Extracted information:

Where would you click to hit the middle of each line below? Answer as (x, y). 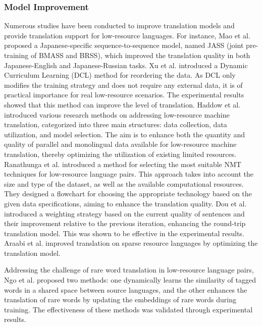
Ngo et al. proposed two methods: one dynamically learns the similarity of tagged (130, 280)
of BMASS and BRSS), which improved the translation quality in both (140, 55)
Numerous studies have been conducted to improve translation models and (119, 25)
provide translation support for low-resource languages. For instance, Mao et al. (127, 35)
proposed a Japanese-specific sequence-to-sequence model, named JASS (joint (124, 45)
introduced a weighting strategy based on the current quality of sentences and (124, 213)
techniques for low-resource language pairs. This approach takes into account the (129, 174)
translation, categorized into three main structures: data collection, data (116, 124)
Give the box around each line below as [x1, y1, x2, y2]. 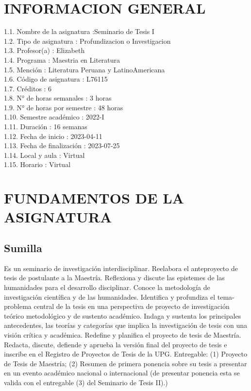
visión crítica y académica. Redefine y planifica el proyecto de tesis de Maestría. [4, 329, 241, 340]
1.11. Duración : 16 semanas [4, 121, 87, 132]
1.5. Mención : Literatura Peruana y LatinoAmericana [4, 64, 165, 74]
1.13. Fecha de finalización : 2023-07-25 [4, 140, 120, 151]
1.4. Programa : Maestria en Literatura [4, 54, 120, 65]
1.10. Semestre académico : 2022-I [4, 112, 104, 122]
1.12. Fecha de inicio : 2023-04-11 [4, 131, 102, 141]
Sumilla [4, 240, 42, 255]
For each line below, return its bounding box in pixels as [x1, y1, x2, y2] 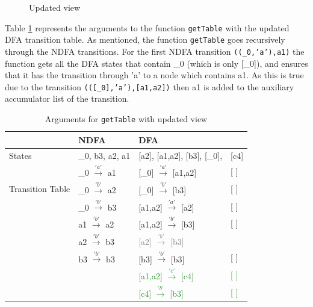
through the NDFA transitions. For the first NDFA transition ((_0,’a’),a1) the [5, 45, 305, 57]
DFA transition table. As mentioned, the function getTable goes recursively [5, 33, 285, 46]
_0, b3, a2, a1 [78, 149, 131, 161]
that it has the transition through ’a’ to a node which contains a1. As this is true [5, 69, 304, 81]
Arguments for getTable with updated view [45, 113, 208, 125]
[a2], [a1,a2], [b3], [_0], [138, 149, 223, 161]
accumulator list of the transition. [5, 92, 129, 105]
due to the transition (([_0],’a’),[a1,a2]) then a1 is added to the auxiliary [5, 80, 294, 93]
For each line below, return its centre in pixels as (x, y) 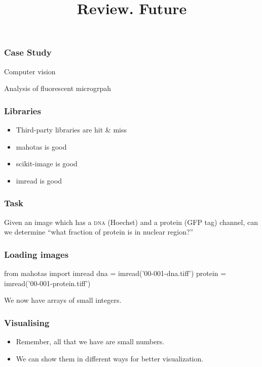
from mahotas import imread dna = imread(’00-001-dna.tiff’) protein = (115, 273)
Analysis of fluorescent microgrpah (58, 88)
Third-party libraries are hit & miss (71, 130)
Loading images (36, 254)
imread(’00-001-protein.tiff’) (47, 283)
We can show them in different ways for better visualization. (110, 358)
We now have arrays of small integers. (63, 300)
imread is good (39, 180)
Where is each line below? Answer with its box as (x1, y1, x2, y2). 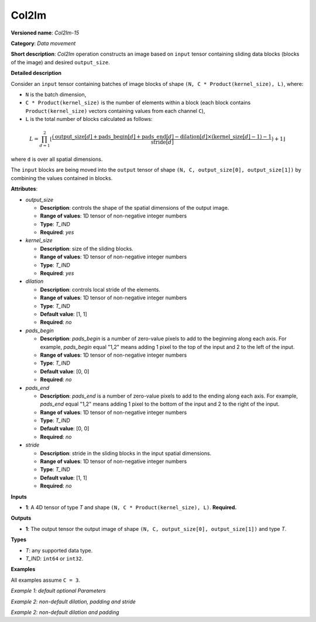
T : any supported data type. (25, 547, 93, 554)
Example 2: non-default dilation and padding (11, 609, 119, 616)
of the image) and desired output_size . (11, 58, 111, 65)
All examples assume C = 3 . (11, 576, 80, 583)
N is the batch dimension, (25, 91, 87, 98)
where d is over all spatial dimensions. (11, 155, 103, 163)
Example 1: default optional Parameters (11, 588, 106, 595)
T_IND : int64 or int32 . (25, 555, 84, 562)
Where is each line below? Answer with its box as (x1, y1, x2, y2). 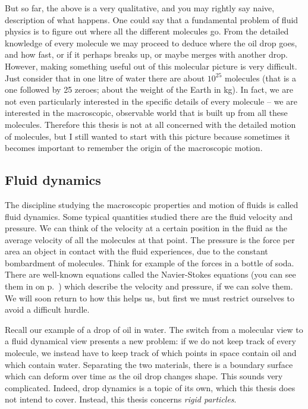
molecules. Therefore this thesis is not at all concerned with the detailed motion (5, 118, 296, 130)
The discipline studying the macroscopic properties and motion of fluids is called (5, 198, 298, 210)
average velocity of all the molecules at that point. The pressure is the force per (5, 233, 295, 246)
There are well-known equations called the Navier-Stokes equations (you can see (5, 268, 296, 281)
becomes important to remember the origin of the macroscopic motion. (5, 141, 263, 154)
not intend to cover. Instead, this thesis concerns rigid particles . (5, 393, 237, 405)
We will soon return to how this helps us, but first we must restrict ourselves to (5, 291, 295, 304)
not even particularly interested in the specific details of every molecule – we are (5, 95, 297, 107)
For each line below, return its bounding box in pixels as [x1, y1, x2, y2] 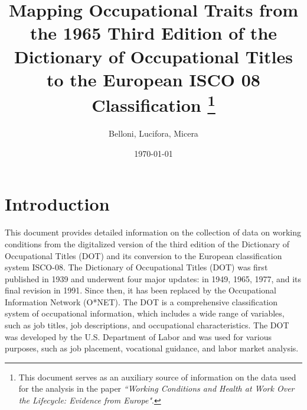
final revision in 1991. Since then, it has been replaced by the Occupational [5, 284, 276, 296]
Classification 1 [92, 90, 215, 117]
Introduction [5, 192, 110, 216]
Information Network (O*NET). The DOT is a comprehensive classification [5, 295, 278, 308]
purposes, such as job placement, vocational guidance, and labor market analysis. [5, 342, 299, 354]
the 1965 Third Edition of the [30, 21, 277, 45]
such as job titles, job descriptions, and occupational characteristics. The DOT [5, 319, 289, 331]
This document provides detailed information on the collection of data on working [5, 226, 301, 238]
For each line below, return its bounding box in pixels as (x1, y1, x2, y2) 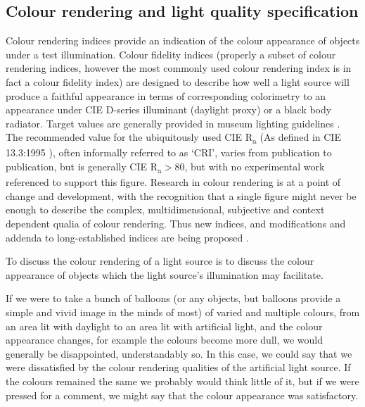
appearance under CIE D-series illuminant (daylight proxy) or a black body (6, 102, 332, 117)
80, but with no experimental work (174, 159, 325, 174)
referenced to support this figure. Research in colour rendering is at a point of (6, 175, 341, 189)
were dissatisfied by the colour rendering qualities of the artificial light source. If (6, 360, 351, 375)
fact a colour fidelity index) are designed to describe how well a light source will (6, 74, 350, 89)
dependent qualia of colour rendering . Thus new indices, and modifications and (6, 215, 346, 230)
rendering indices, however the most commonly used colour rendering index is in (6, 61, 352, 75)
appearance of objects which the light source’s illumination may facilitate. (6, 267, 324, 282)
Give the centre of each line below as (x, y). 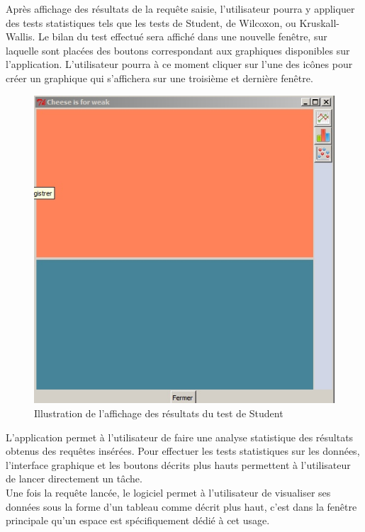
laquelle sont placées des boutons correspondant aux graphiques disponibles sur (178, 50)
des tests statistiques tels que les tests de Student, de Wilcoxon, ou (151, 22)
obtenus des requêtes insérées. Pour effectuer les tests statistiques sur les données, (183, 451)
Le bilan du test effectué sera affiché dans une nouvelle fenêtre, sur (182, 36)
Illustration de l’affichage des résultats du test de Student (159, 413)
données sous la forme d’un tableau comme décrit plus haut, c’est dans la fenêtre (181, 506)
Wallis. (21, 36)
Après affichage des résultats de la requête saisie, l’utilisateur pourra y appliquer (180, 9)
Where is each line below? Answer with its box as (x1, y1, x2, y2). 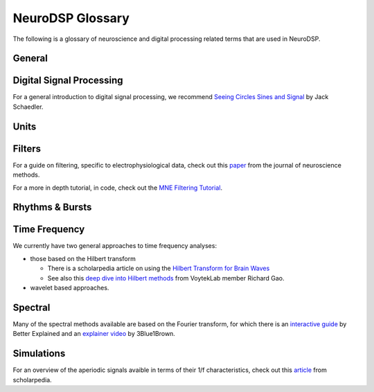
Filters (12, 143, 42, 154)
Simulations (12, 348, 66, 359)
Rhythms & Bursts (12, 202, 92, 213)
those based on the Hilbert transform (30, 254, 136, 262)
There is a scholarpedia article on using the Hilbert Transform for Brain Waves (47, 264, 270, 273)
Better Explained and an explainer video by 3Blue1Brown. (12, 330, 176, 338)
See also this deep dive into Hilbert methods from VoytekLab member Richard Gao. (47, 274, 285, 282)
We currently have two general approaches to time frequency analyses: (12, 242, 217, 250)
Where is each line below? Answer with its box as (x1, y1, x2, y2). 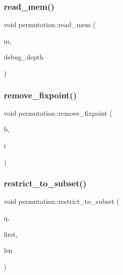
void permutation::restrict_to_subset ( (4, 196, 120, 206)
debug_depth (4, 52, 44, 62)
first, (4, 229, 18, 239)
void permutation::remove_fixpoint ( (4, 107, 112, 118)
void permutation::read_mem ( (4, 19, 96, 30)
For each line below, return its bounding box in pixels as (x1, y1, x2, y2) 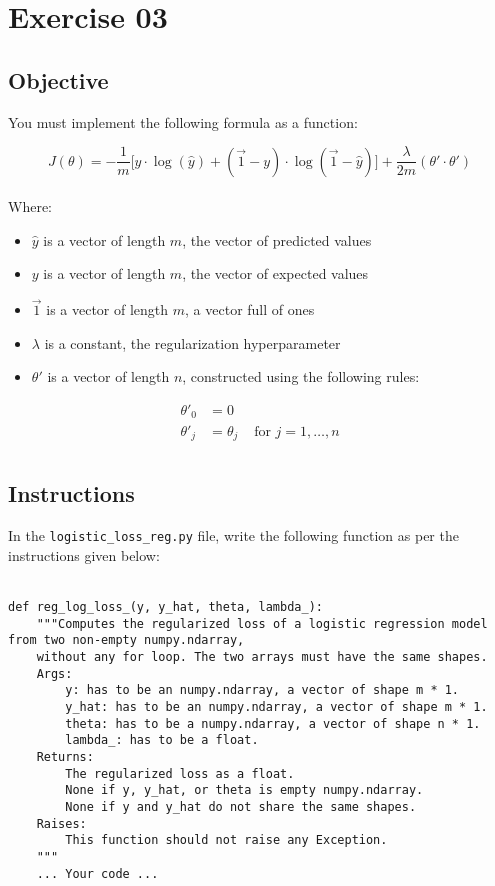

Exercise objective: Please return all of the entries word for word, excluding the pictures.

Result of this task:
Where would you click to hit the middle of each line below? Answer as (x, y). 
Ngo et al. proposed two methods: one dynamically learns the similarity of tagged (130, 280)
of BMASS and BRSS), which improved the translation quality in both (140, 55)
Numerous studies have been conducted to improve translation models and (119, 25)
provide translation support for low-resource languages. For instance, Mao et al. (127, 35)
proposed a Japanese-specific sequence-to-sequence model, named JASS (joint (124, 45)
introduced a weighting strategy based on the current quality of sentences and (124, 213)
techniques for low-resource language pairs. This approach takes into account the (129, 174)
translation, categorized into three main structures: data collection, data (116, 124)
Give the box around each line below as [x1, y1, x2, y2]. 
visión crítica y académica. Redefine y planifica el proyecto de tesis de Maestría. [4, 329, 241, 340]
1.11. Duración : 16 semanas [4, 121, 87, 132]
1.5. Mención : Literatura Peruana y LatinoAmericana [4, 64, 165, 74]
1.13. Fecha de finalización : 2023-07-25 [4, 140, 120, 151]
1.4. Programa : Maestria en Literatura [4, 54, 120, 65]
1.10. Semestre académico : 2022-I [4, 112, 104, 122]
1.12. Fecha de inicio : 2023-04-11 [4, 131, 102, 141]
Sumilla [4, 240, 42, 255]
For each line below, return its bounding box in pixels as [x1, y1, x2, y2] 
through the NDFA transitions. For the first NDFA transition ((_0,’a’),a1) the [5, 45, 305, 57]
DFA transition table. As mentioned, the function getTable goes recursively [5, 33, 285, 46]
_0, b3, a2, a1 [78, 149, 131, 161]
that it has the transition through ’a’ to a node which contains a1. As this is true [5, 69, 304, 81]
Arguments for getTable with updated view [45, 113, 208, 125]
[a2], [a1,a2], [b3], [_0], [138, 149, 223, 161]
accumulator list of the transition. [5, 92, 129, 105]
due to the transition (([_0],’a’),[a1,a2]) then a1 is added to the auxiliary [5, 80, 294, 93]
For each line below, return its centre in pixels as (x, y) 
from mahotas import imread dna = imread(’00-001-dna.tiff’) protein = (115, 273)
Analysis of fluorescent microgrpah (58, 88)
Third-party libraries are hit & miss (71, 130)
Loading images (36, 254)
imread(’00-001-protein.tiff’) (47, 283)
We can show them in different ways for better visualization. (110, 358)
We now have arrays of small integers. (63, 300)
imread is good (39, 180)
Where is each line below? Answer with its box as (x1, y1, x2, y2). 
T : any supported data type. (25, 547, 93, 554)
Example 2: non-default dilation and padding (11, 609, 119, 616)
of the image) and desired output_size . (11, 58, 111, 65)
All examples assume C = 3 . (11, 576, 80, 583)
N is the batch dimension, (25, 91, 87, 98)
where d is over all spatial dimensions. (11, 155, 103, 163)
Example 1: default optional Parameters (11, 588, 106, 595)
T_IND : int64 or int32 . (25, 555, 84, 562)
Where is each line below? Answer with its box as (x1, y1, x2, y2). 
molecules. Therefore this thesis is not at all concerned with the detailed motion (5, 118, 296, 130)
The discipline studying the macroscopic properties and motion of fluids is called (5, 198, 298, 210)
average velocity of all the molecules at that point. The pressure is the force per (5, 233, 295, 246)
There are well-known equations called the Navier-Stokes equations (you can see (5, 268, 296, 281)
becomes important to remember the origin of the macroscopic motion. (5, 141, 263, 154)
not intend to cover. Instead, this thesis concerns rigid particles . (5, 393, 237, 405)
We will soon return to how this helps us, but first we must restrict ourselves to (5, 291, 295, 304)
not even particularly interested in the specific details of every molecule – we are (5, 95, 297, 107)
For each line below, return its bounding box in pixels as [x1, y1, x2, y2] 
final revision in 1991. Since then, it has been replaced by the Occupational [5, 284, 276, 296]
Classification 1 [92, 90, 215, 117]
Introduction [5, 192, 110, 216]
Information Network (O*NET). The DOT is a comprehensive classification [5, 295, 278, 308]
purposes, such as job placement, vocational guidance, and labor market analysis. [5, 342, 299, 354]
the 1965 Third Edition of the [30, 21, 277, 45]
such as job titles, job descriptions, and occupational characteristics. The DOT [5, 319, 289, 331]
This document provides detailed information on the collection of data on working [5, 226, 301, 238]
For each line below, return its bounding box in pixels as (x1, y1, x2, y2) 
appearance under CIE D-series illuminant (daylight proxy) or a black body (6, 102, 332, 117)
80, but with no experimental work (174, 159, 325, 174)
referenced to support this figure. Research in colour rendering is at a point of (6, 175, 341, 189)
were dissatisfied by the colour rendering qualities of the artificial light source. If (6, 360, 351, 375)
fact a colour fidelity index) are designed to describe how well a light source will (6, 74, 350, 89)
dependent qualia of colour rendering . Thus new indices, and modifications and (6, 215, 346, 230)
rendering indices, however the most commonly used colour rendering index is in (6, 61, 352, 75)
appearance of objects which the light source’s illumination may facilitate. (6, 267, 324, 282)
Give the centre of each line below as (x, y). 
laquelle sont placées des boutons correspondant aux graphiques disponibles sur (178, 50)
des tests statistiques tels que les tests de Student, de Wilcoxon, ou (151, 22)
obtenus des requêtes insérées. Pour effectuer les tests statistiques sur les données, (183, 451)
Le bilan du test effectué sera affiché dans une nouvelle fenêtre, sur (182, 36)
Illustration de l’affichage des résultats du test de Student (159, 413)
données sous la forme d’un tableau comme décrit plus haut, c’est dans la fenêtre (181, 506)
Wallis. (21, 36)
Après affichage des résultats de la requête saisie, l’utilisateur pourra y appliquer (180, 9)
Where is each line below? Answer with its box as (x1, y1, x2, y2). 
Filters (12, 143, 42, 154)
Simulations (12, 348, 66, 359)
Rhythms & Bursts (12, 202, 92, 213)
those based on the Hilbert transform (30, 254, 136, 262)
There is a scholarpedia article on using the Hilbert Transform for Brain Waves (47, 264, 270, 273)
Better Explained and an explainer video by 3Blue1Brown. (12, 330, 176, 338)
See also this deep dive into Hilbert methods from VoytekLab member Richard Gao. (47, 274, 285, 282)
We currently have two general approaches to time frequency analyses: (12, 242, 217, 250)
Where is each line below? Answer with its box as (x1, y1, x2, y2). 
void permutation::restrict_to_subset ( (4, 196, 120, 206)
debug_depth (4, 52, 44, 62)
first, (4, 229, 18, 239)
void permutation::remove_fixpoint ( (4, 107, 112, 118)
void permutation::read_mem ( (4, 19, 96, 30)
For each line below, return its bounding box in pixels as (x1, y1, x2, y2) 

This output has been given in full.